GREEN, J., concurs. SHEVIN, J., dissents.

NOTES

[1] Section 57.105 was amended in 1999. Both parties agree that it is the amended version of the statute that is applicable to the instant dispute. As explained in Forum v. Boca Burger, Inc., 788 So. 2d 1055 (Fla. 4th DCA 2001), the 1999 amendment to section 57.105 considerably changed the standards governing fee awards: the statute does not apply only to an entire action, but now applies to any claim or defense, and the awards of fees are no longer limited to situations in which there is a complete absence of a justiciable issue of either law or fact raised by the losing party, as the operative standard is that the party and counsel knew or should have known that any claim or defense asserted was not supported by the facts, or not supported by an application of then existing law.

[2] The order at issue stated in part that the trial judge had decided not to award fees under section 57.105, "based upon the allegations made by Potash, the equities, and the totality of the circumstances, including that O'Grady has had her fees paid pursuant to an indemnification agreement."

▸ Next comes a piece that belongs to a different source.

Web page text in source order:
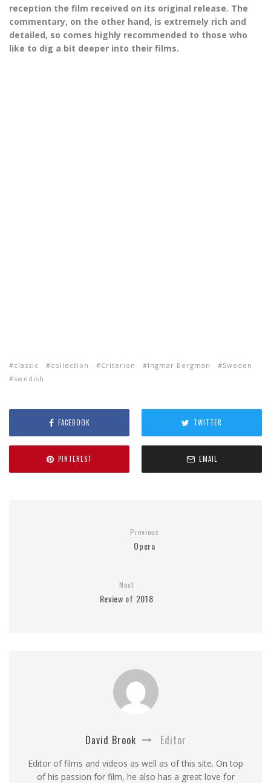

[3] O'Grady and Potash were Board Directors at Fisher Island Club, Inc. Boca Investors agreed to purchase land on Fisher Island from Island Developers and was attempting to set up financing for that purpose. Boca Investors alleged that as a result of a wave of litigation initiated by Potash and others, the deal had gone sour. Boca Investors sued Potash claiming Tortious Civil Conspiracy and Civil Conspiracy to Tortiously Interfere with an Advantageous Business Relationship. Potash maintained that the moving force in the litigation was O'Grady and filed his third party action for contribution, indemnification, subrogation, and equitable subrogation. O'Grady filed her motion to dismiss for failure to state a cause of action. The trial court granted the motion to dismiss the contribution claim but left the indemnification claim, where Potash claimed various justifications including a vicarious relationship with O'Grady. Thereafter, Potash filed a voluntary dismissal. O'Grady then filed her motion for attorney fees under section 57.105, arguing Potash's action had no merit under the facts or the law.